- Task item -
An exact transcription of all the records is required, minus the images.

- Supplied entries -
== Segment start ==

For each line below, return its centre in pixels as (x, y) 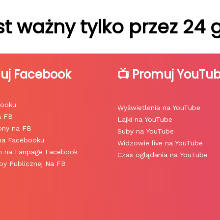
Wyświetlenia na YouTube (159, 108)
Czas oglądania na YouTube (163, 155)
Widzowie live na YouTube (160, 143)
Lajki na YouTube (145, 120)
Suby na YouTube (146, 131)
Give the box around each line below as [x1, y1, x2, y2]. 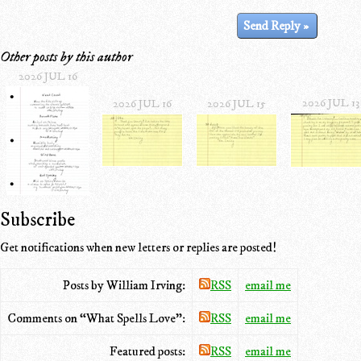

== Segment end ==

- Exercise result -
For each line below, return its centre in pixels as (x, y) 
Wyświetlenia na YouTube (159, 108)
Czas oglądania na YouTube (163, 155)
Widzowie live na YouTube (160, 143)
Lajki na YouTube (145, 120)
Suby na YouTube (146, 131)
Give the box around each line below as [x1, y1, x2, y2]. 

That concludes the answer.